Isolation and characterization of glycosylated and non-glycosylated prolactins from alligator and crocodile

Two molecular forms of prolactin (PRL). glycosylated and non-glycosylated, were isolated from pituitary glands of two reptiles, alligator and crocodile. The reptilian PRLs were extracted under alkaline conditions from the precipitate obtained after pituitaries were first extracted with 0.25 m sucrose, 1 mM NH₄HCO₃, pH 6.3. Purification was performed by ion exchange chromatography on DE-52, gel filtration on Sephadex G-75 superfine, and reversed phase high performance liquid chromatography. Two forms of both alligator and crocodile PRL, designated PRLI and PRLII, with molecular weights of 26000 and 24000 were isolated. Alligator and crocodile PRLI and PRLII were stained specifically in immunoblots with anti-sea turtle PRL and anti-ostrich PRL. Sequence analysis revealed that both forms of alligator and crocodile PRLs consisted of 199 amino acid residues with a glycosylation consensus sequence (Asn-Ala-Ser) at position 60 in alligator and crocodile PRLs with a molecular weight of 26000 (PRLI).
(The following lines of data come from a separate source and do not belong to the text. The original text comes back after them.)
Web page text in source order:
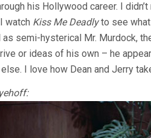
his Hollywood career. I
watch Kiss Me Deadlyto see what
semi-hysterical Mr. Murdock,
or ideas of his own – he
I love how Dean and Jerry
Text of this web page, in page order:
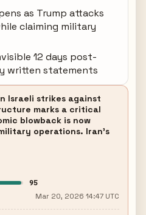
as Trump attacks
claiming military
12 days post-
written statements
Israeli strikes against
marks a critical
blowback is now
operations. Iran's
95
Mar 20, 2026 14:47 UTC
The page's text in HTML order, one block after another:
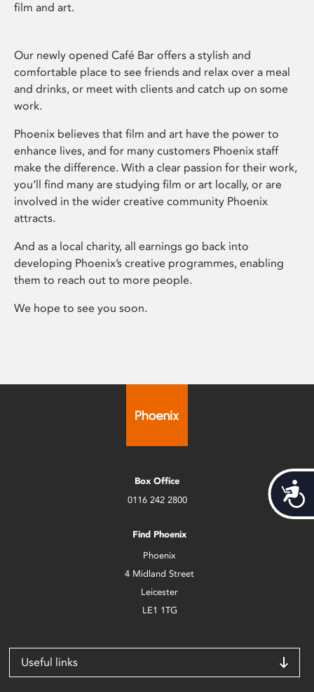
film and art.
Our newly opened Café Bar offers a stylish and
comfortable place to see friends and relax over a meal
and drinks, or meet with clients and catch up on some
work.
Phoenix believes that film and art have the power to
enhance lives, and for many customers Phoenix staff
make the difference. With a clear passion for their work,
you’ll find many are studying film or art locally, or are
involved in the wider creative community Phoenix
attracts.
And as a local charity, all earnings go back into
developing Phoenix’s creative programmes, enabling
them to reach out to more people.
We hope to see you soon.
Box Office
0116 242 2800
Find Phoenix
Phoenix
4 Midland Street
Leicester
LE1 1TG
Useful links
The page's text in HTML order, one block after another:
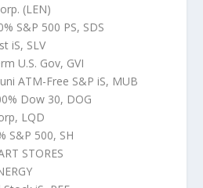
(LEN)
S&P 500 PS, SDS
iS, SLV
U.S. Gov, GVI
ATM-Free S&P iS, MUB
Dow 30, DOG
LQD
S&P 500, SH
STORES
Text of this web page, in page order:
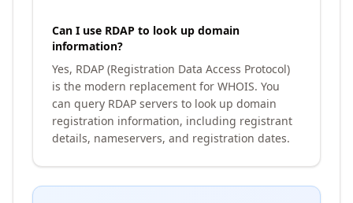
Can I use RDAP to look up domain
information?
Yes, RDAP (Registration Data Access Protocol)
is the modern replacement for WHOIS. You
can query RDAP servers to look up domain
registration information, including registrant
details, nameservers, and registration dates.
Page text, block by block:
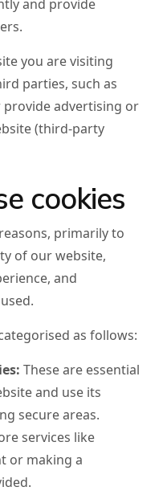
and provide
you are visiting
parties, such as
advertising or
(third-party
cookies
primarily to
of our website,
and
as follows:
These are essential
and use its
secure areas.
services like
or making a
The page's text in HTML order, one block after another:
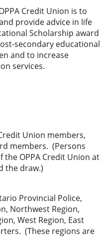
Credit Union is to
provide advice in life
Scholarship award
secondary educational
and to increase
services.
Union members,
members. (Persons
OPPA Credit Union at
the draw.)
Provincial Police,
Northwest Region,
West Region, East
(These regions are
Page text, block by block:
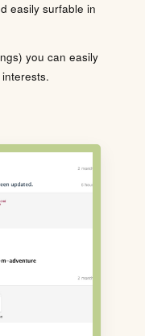
easily surfable in
you can easily
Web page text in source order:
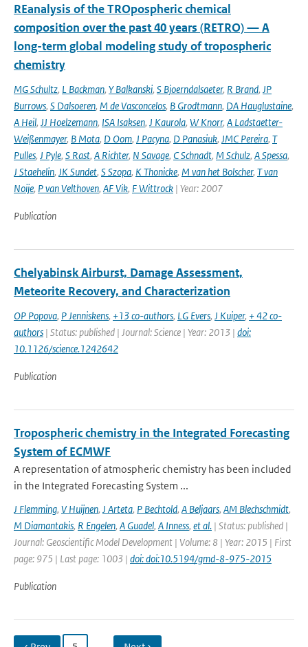
REanalysis of the TROpospheric chemical
composition over the past 40 years (RETRO) — A
long-term global modeling study of tropospheric
chemistry
MG Schultz, L Backman, Y Balkanski, S Bjoerndalsaeter, R Brand, JP
Burrows, S Dalsoeren, M de Vasconcelos, B Grodtmann, DA Hauglustaine,
A Heil, JJ Hoelzemann, ISA Isaksen, J Kaurola, W Knorr, A Ladstaetter-
Weißenmayer, B Mota, D Oom, J Pacyna, D Panasiuk, JMC Pereira, T
Pulles, J Pyle, S Rast, A Richter, N Savage, C Schnadt, M Schulz, A Spessa,
J Staehelin, JK Sundet, S Szopa, K Thonicke, M van het Bolscher, T van
Noije, P van Velthoven, AF Vik, F Wittrock | Year: 2007
Publication
Chelyabinsk Airburst, Damage Assessment,
Meteorite Recovery, and Characterization
OP Popova, P Jenniskens, +13 co-authors, LG Evers, J Kuiper, + 42 co-
authors | Status: published | Journal: Science | Year: 2013 | doi:
10.1126/science.1242642
Publication
Tropospheric chemistry in the Integrated Forecasting
System of ECMWF
A representation of atmospheric chemistry has been included
in the Integrated Forecasting System ...
J Flemming, V Huijnen, J Arteta, P Bechtold, A Beljaars, AM Blechschmidt,
M Diamantakis, R Engelen, A Guadel, A Inness, et al. | Status: published |
Journal: Geoscientific Model Development | Volume: 8 | Year: 2015 | First
page: 975 | Last page: 1003 | doi: doi:10.5194/gmd-8-975-2015
Publication
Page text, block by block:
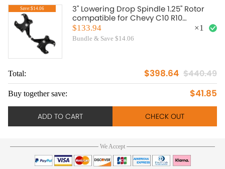
Save:$14.06
3" Lowering Drop Spindle 1.25" Rotor
compatible for Chevy C10 R10
compatible for GMC C1500 2WD 1973-
1987
$133.94
Bundle & Save $14.06
×1
Total: $398.64 $440.49
Buy together save: $41.85
ADD TO CART CHECK OUT
We Accept
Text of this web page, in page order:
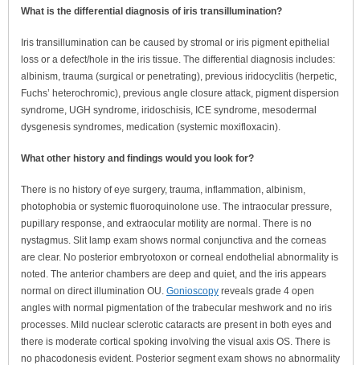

In contrast, Thr was substituted for Asn at position 60 in the PRLs with a molecular weight of 24000 (PRLII). The sequences of alligator PRLs differed from crocodile PRLs only in position 134: Val for alligator PRLs and He for crocodile PRLs. There is a high degree of structural conservation between the reptilian PRLs isolated in this study and avian PRL; each showed 92% sequence identity with chicken PRL and 89% with turkey PRL.